Entries taken from a collection
***

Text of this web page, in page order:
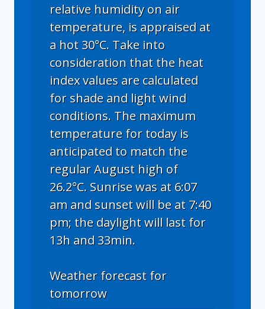
relative humidity on air
temperature, is appraised at
a hot 30°C. Take into
consideration that the heat
index values are calculated
for shade and light wind
conditions. The maximum
temperature for today is
anticipated to match the
regular August high of
26.2°C. Sunrise was at 6:07
am and sunset will be at 7:40
pm; the daylight will last for
13h and 33min.
Weather forecast for
tomorrow
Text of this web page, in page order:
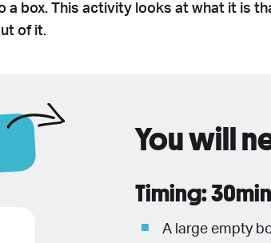
a box. This activity looks at what it is
of it.
You will
Timing:
A large empty
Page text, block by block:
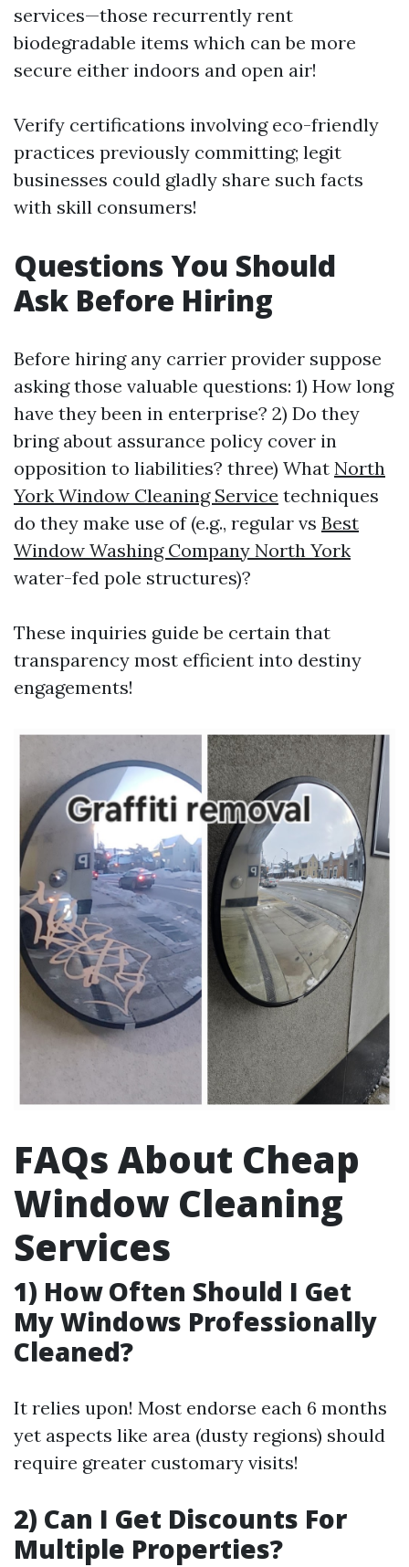
services—those recurrently rent
biodegradable items which can be more
secure either indoors and open air!
Verify certifications involving eco-friendly
practices previously committing; legit
businesses could gladly share such facts
with skill consumers!
Questions You Should
Ask Before Hiring
Before hiring any carrier provider suppose
asking those valuable questions: 1) How long
have they been in enterprise? 2) Do they
bring about assurance policy cover in
opposition to liabilities? three) What North
York Window Cleaning Service techniques
do they make use of (e.g., regular vs Best
Window Washing Company North York
water-fed pole structures)?
These inquiries guide be certain that
transparency most efficient into destiny
engagements!
FAQs About Cheap
Window Cleaning
Services
1) How Often Should I Get
My Windows Professionally
Cleaned?
It relies upon! Most endorse each 6 months
yet aspects like area (dusty regions) should
require greater customary visits!
2) Can I Get Discounts For
Multiple Properties?
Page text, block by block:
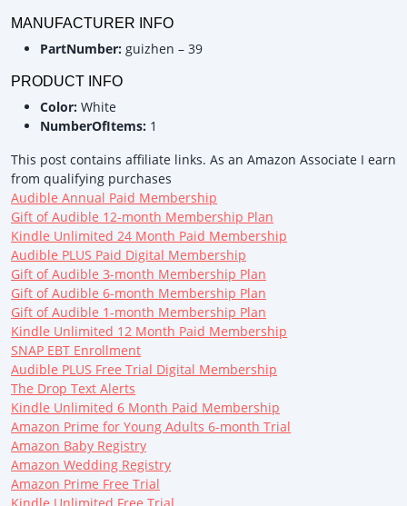
MANUFACTURER INFO
PartNumber: guizhen – 39
PRODUCT INFO
Color: White
NumberOfItems: 1
This post contains affiliate links. As an Amazon Associate I earn
from qualifying purchases
Audible Annual Paid Membership
Gift of Audible 12-month Membership Plan
Kindle Unlimited 24 Month Paid Membership
Audible PLUS Paid Digital Membership
Gift of Audible 3-month Membership Plan
Gift of Audible 6-month Membership Plan
Gift of Audible 1-month Membership Plan
Kindle Unlimited 12 Month Paid Membership
SNAP EBT Enrollment
Audible PLUS Free Trial Digital Membership
The Drop Text Alerts
Kindle Unlimited 6 Month Paid Membership
Amazon Prime for Young Adults 6-month Trial
Amazon Baby Registry
Amazon Wedding Registry
Amazon Prime Free Trial
Kindle Unlimited Free Trial
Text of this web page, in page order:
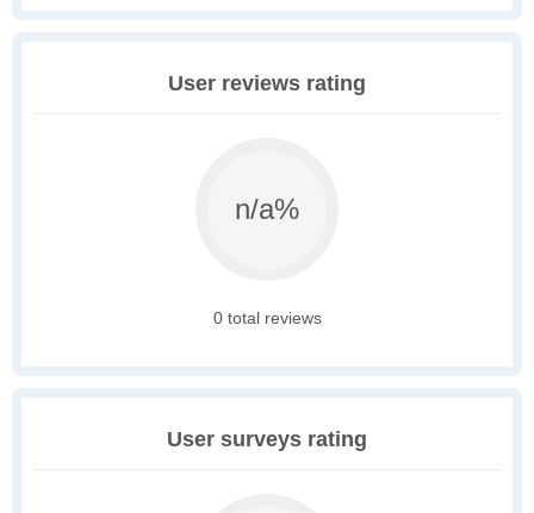
User reviews rating
n/a%
0 total reviews
User surveys rating
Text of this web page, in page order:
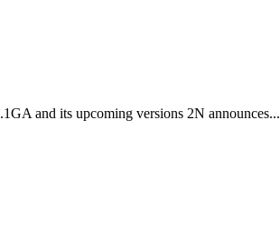
and its upcoming versions 2N announces...
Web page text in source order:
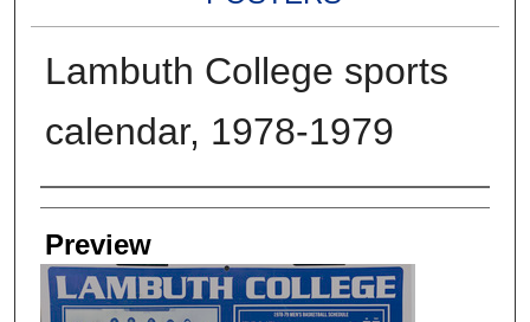
Lambuth College sports
calendar, 1978-1979
Creators
Preview
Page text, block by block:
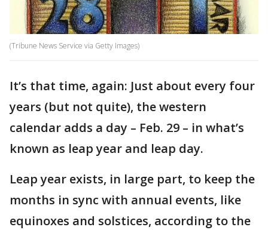
(Tribune News Service via Getty Images)
It’s that time, again: Just about every four
years (but not quite), the western
calendar adds a day – Feb. 29 – in what’s
known as leap year and leap day.
Leap year exists, in large part, to keep the
months in sync with annual events, like
equinoxes and solstices, according to the
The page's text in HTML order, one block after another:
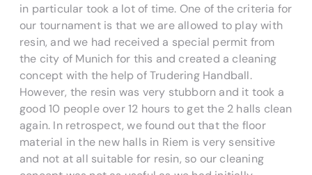
in particular took a lot of time. One of the criteria for
our tournament is that we are allowed to play with
resin, and we had received a special permit from
the city of Munich for this and created a cleaning
concept with the help of Trudering Handball.
However, the resin was very stubborn and it took a
good 10 people over 12 hours to get the 2 halls clean
again. In retrospect, we found out that the floor
material in the new halls in Riem is very sensitive
and not at all suitable for resin, so our cleaning
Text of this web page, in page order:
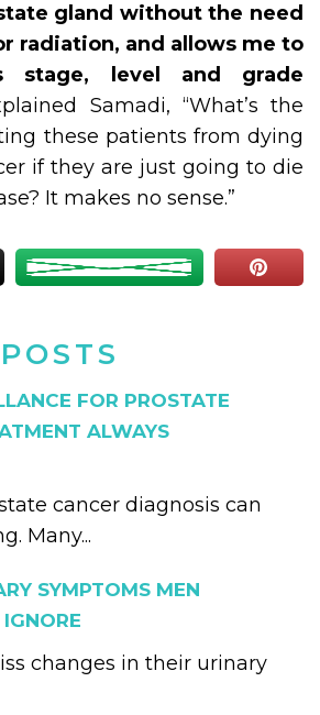
FOR PROSTATE
ALWAYS
cancer diagnosis can
Many...
SYMPTOMS MEN
changes in their urinary
gland without the need
radiation, and allows me to
stage, level and grade
Samadi, “What’s the
these patients from dying
if they are just going to die
It makes no sense.”
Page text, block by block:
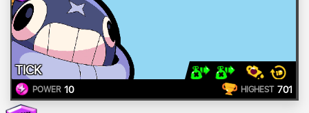
TICK
POWER 10 HIGHEST 701
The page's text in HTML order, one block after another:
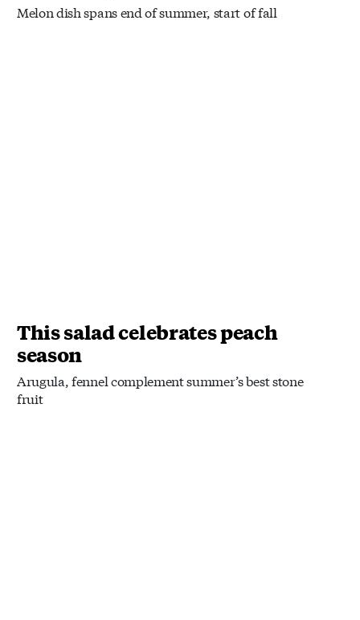
Melon dish spans end of summer, start of fall
This salad celebrates peach
season
Arugula, fennel complement summer’s best stone
fruit
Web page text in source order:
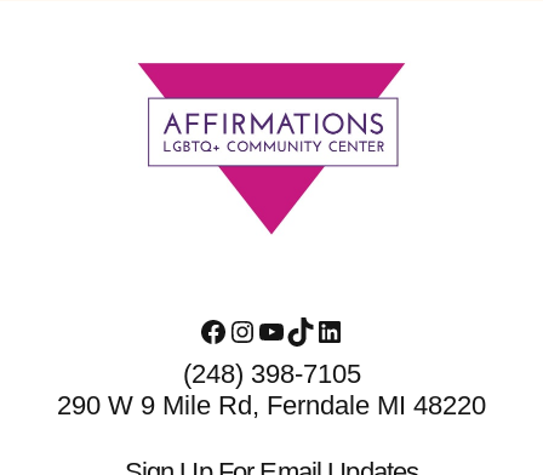
Facebook
Instagram
YouTube
TikTokLinkedIn
(248) 398-7105
290 W 9 Mile Rd, Ferndale MI 48220
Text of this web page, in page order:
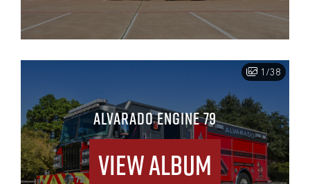
1/38
ALVARADO ENGINE 79
View Album
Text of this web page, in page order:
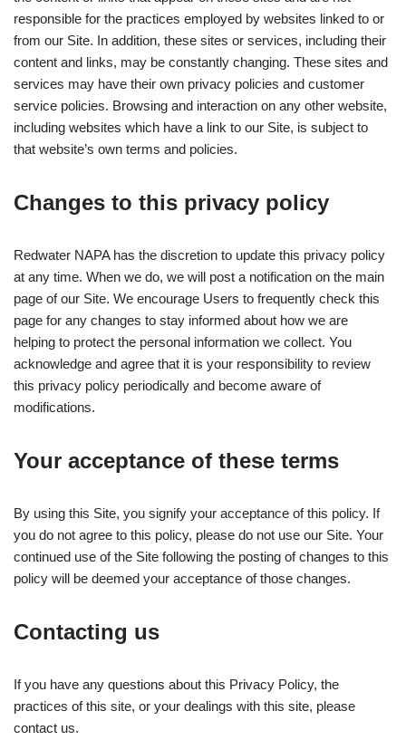
responsible for the practices employed by websites linked to or
from our Site. In addition, these sites or services, including their
content and links, may be constantly changing. These sites and
services may have their own privacy policies and customer
service policies. Browsing and interaction on any other website,
including websites which have a link to our Site, is subject to
that website’s own terms and policies.
Changes to this privacy policy
Redwater NAPA has the discretion to update this privacy policy
at any time. When we do, we will post a notification on the main
page of our Site. We encourage Users to frequently check this
page for any changes to stay informed about how we are
helping to protect the personal information we collect. You
acknowledge and agree that it is your responsibility to review
this privacy policy periodically and become aware of
modifications.
Your acceptance of these terms
By using this Site, you signify your acceptance of this policy. If
you do not agree to this policy, please do not use our Site. Your
continued use of the Site following the posting of changes to this
policy will be deemed your acceptance of those changes.
Contacting us
If you have any questions about this Privacy Policy, the
practices of this site, or your dealings with this site, please
contact us.
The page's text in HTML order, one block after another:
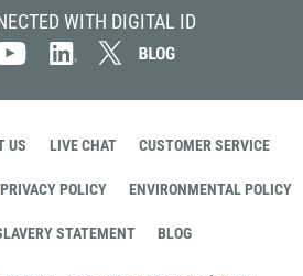
WITH DIGITAL ID
US LIVE CHAT CUSTOMER SERVICE
PRIVACY POLICY ENVIRONMENTAL POLICY
STATEMENT BLOG
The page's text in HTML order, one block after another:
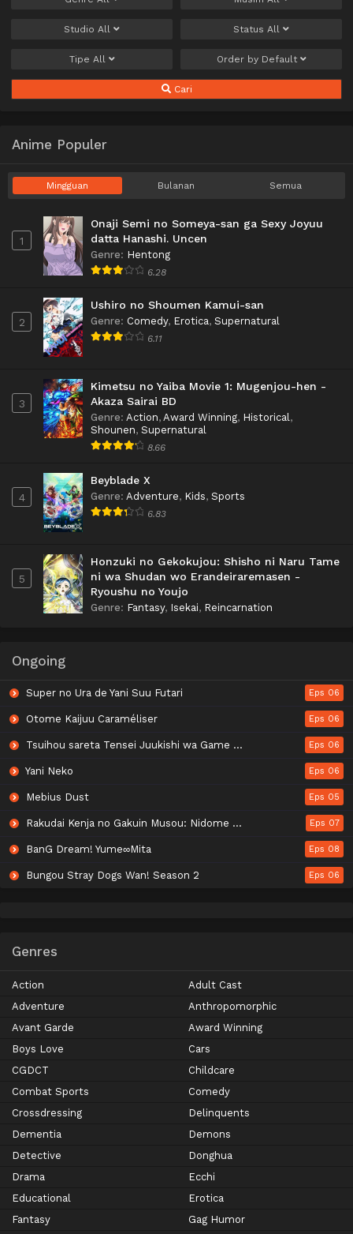
Studio All Status All
Tipe All Order by Default
Cari
Anime Populer
Mingguan Bulanan Semua
1
Onaji Semi no Someya-san ga Sexy Joyuu
datta Hanashi. Uncen
Genre: Hentong
6.28
2
Ushiro no Shoumen Kamui-san
Genre: Comedy, Erotica, Supernatural
6.11
3
Kimetsu no Yaiba Movie 1: Mugenjou-hen -
Akaza Sairai BD
Genre: Action, Award Winning, Historical,
Shounen, Supernatural
8.66
4
Beyblade X
Genre: Adventure, Kids, Sports
6.83
5
Honzuki no Gekokujou: Shisho ni Naru Tame
ni wa Shudan wo Erandeiraremasen -
Ryoushu no Youjo
Genre: Fantasy, Isekai, Reincarnation
Ongoing
Super no Ura de Yani Suu Futari Eps 06
Otome Kaijuu Caraméliser Eps 06
Tsuihou sareta Tensei Juukishi wa Game Chishiki de Musou suru Eps 06
Yani Neko Eps 06
Mebius Dust Eps 05
Rakudai Kenja no Gakuin Musou: Nidome no Tensei, S-Rank Cheat Majutsushi Boukenroku Eps 07
BanG Dream! Yume∞Mita Eps 08
Bungou Stray Dogs Wan! Season 2 Eps 06
Genres
Action
Adult Cast
Adventure
Anthropomorphic
Avant Garde
Award Winning
Boys Love
Cars
CGDCT
Childcare
Combat Sports
Comedy
Crossdressing
Delinquents
Dementia
Demons
Detective
Donghua
Drama
Ecchi
Educational
Erotica
Fantasy
Gag Humor
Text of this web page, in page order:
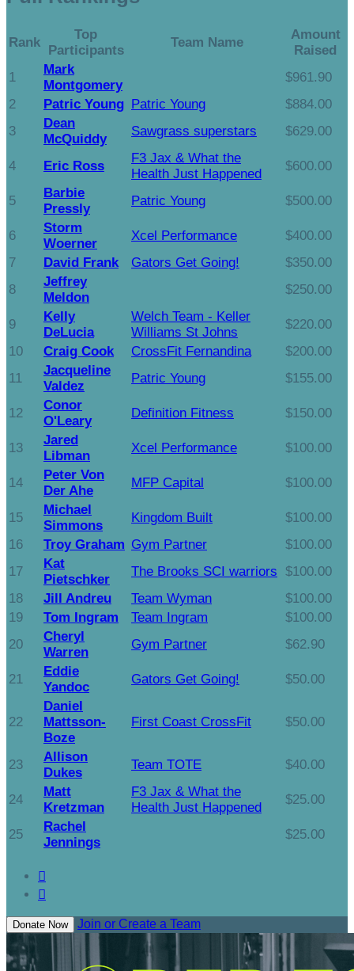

***

__WORK TO BE COMPLETED__:
Once you find the line with "Genre: Fantasy, Isekai, Reincarnation" in the entries above, output it and each line after it up to and including the line with "Anthropomorphic", and nothing else.

__ANSWER SECTION__:
Genre: Fantasy, Isekai, Reincarnation
Ongoing
Super no Ura de Yani Suu Futari Eps 06
Otome Kaijuu Caraméliser Eps 06
Tsuihou sareta Tensei Juukishi wa Game Chishiki de Musou suru Eps 06
Yani Neko Eps 06
Mebius Dust Eps 05
Rakudai Kenja no Gakuin Musou: Nidome no Tensei, S-Rank Cheat Majutsushi Boukenroku Eps 07
BanG Dream! Yume∞Mita Eps 08
Bungou Stray Dogs Wan! Season 2 Eps 06
Genres
Action
Adult Cast
Adventure
Anthropomorphic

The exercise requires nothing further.